Data Processing & Analysisadvanced
November 13, 2025
6 min read
1 hour
Build a Smart AI Chatbot That Actually Knows Your Documents (Using n8n RAG Workflow)
Turn Google Drive into an AI-powered knowledge base. This n8n RAG workflow answers questions from your docs with real-time citations and smart context.
By Nayma Sultana

You've got dozens of documents scattered across Google Drive. Your team keeps asking the same questions. You find yourself copy-pasting from the same PDFs over and over. Sound familiar?
Here's the thing: most chatbots give you generic answers pulled from their training data. But what if your chatbot could answer questions specifically from YOUR documents, cite its sources, and keep the conversation flowing naturally?
That's exactly what this n8n RAG (Retrieval-Augmented Generation) workflow does. It turns your Google Drive into a smart knowledge base that your AI can search through and reference in real-time. No more hunting through folders. No more outdated information. Just accurate answers with clickable source links.
What You'll Need to Get Started
Before diving into the workflow, let's gather the tools. You'll need accounts and API access for a few services. Don't worry, most offer free tiers that work perfectly for testing.

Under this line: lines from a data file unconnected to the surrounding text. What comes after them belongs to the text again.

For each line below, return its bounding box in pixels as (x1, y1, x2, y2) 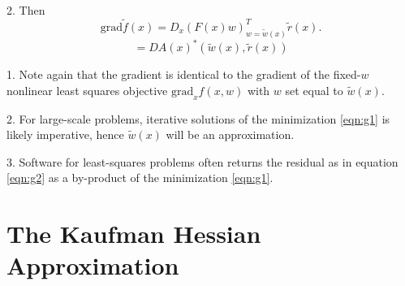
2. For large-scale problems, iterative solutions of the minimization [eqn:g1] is (6, 110, 390, 127)
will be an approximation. (166, 126, 295, 143)
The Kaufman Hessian (6, 217, 261, 250)
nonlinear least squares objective (6, 81, 168, 98)
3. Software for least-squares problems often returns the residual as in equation (6, 153, 399, 170)
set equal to (285, 81, 343, 98)
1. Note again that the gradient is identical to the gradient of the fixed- (6, 66, 361, 83)
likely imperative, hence (6, 126, 124, 143)

Required APIs and Accounts
- Google Drive API: This connects n8n to your Google Drive folder where documents live
- Supabase Account: Your vector database that stores document embeddings and metadata
- OpenAI API: Generates embeddings that help the AI understand document content
- Google Gemini API: Powers the conversational AI that chats with users
- Cohere API: Reranks search results to surface the most relevant information
- PostgreSQL Database: Stores chat history so conversations have context
Key Components in This Workflow
This workflow uses several specialized n8n nodes working in harmony:
- Chat Trigger: Creates the chat interface users interact with
- RAG Agent: The brain that decides when to search documents or just chat
- Google Drive Trigger: Watches for new or updated files automatically
- Supabase Vector Store: Stores and searches through document embeddings
- Text Splitter: Breaks documents into digestible 750-character chunks
- Embeddings Nodes: Converts text into mathematical representations
- Reranker: Improves search accuracy by reordering results
- Memory Node: Remembers conversation history for context
Building Your RAG System: Step by Step
Step 1: Set Up the Chat Interface
Start with the fun part. The Chat Trigger node creates a web interface where users can ask questions. Connect it to the RAG Agent, which acts as the coordinator. The agent has a custom system prompt that gives it personality and instructions.

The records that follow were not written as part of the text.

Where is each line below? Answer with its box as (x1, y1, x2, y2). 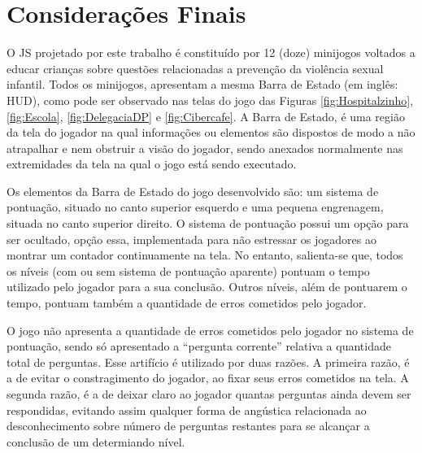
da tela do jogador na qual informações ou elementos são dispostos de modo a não (7, 124, 415, 141)
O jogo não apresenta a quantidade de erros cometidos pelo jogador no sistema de (7, 321, 414, 338)
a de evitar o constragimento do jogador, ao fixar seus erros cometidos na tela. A (7, 369, 409, 386)
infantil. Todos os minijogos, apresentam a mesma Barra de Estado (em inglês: (7, 76, 398, 93)
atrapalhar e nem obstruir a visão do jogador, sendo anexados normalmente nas (7, 139, 403, 156)
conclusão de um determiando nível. (7, 433, 185, 450)
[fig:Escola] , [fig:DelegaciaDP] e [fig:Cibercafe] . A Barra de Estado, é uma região (7, 107, 405, 124)
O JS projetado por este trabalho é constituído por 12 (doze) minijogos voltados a (7, 44, 415, 61)
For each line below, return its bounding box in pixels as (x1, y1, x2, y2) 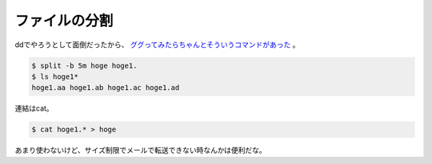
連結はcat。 (14, 103, 54, 113)
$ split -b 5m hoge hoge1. (31, 61, 138, 70)
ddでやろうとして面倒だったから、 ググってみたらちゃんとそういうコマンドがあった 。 (14, 40, 300, 49)
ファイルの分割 (14, 12, 114, 29)
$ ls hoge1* (31, 72, 79, 81)
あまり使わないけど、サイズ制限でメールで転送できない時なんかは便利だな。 (14, 146, 267, 155)
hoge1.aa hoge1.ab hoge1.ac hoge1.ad (31, 84, 180, 92)
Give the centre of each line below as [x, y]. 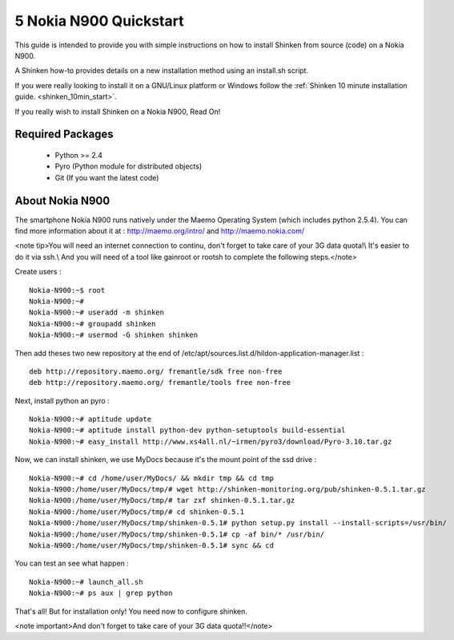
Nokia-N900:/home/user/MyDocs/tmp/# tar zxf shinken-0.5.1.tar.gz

The prompt does something clever: it analyzes whether someone is just saying hello or actually asking for information. If it's casual chat, the bot responds naturally without digging through documents. If it's a real question, the bot switches into research mode and searches your knowledge base.
img_1.png
Hook up Google Gemini as your language model and add PostgreSQL Chat Memory so the bot remembers what you talked about earlier in the conversation. This makes interactions feel natural rather than robotic.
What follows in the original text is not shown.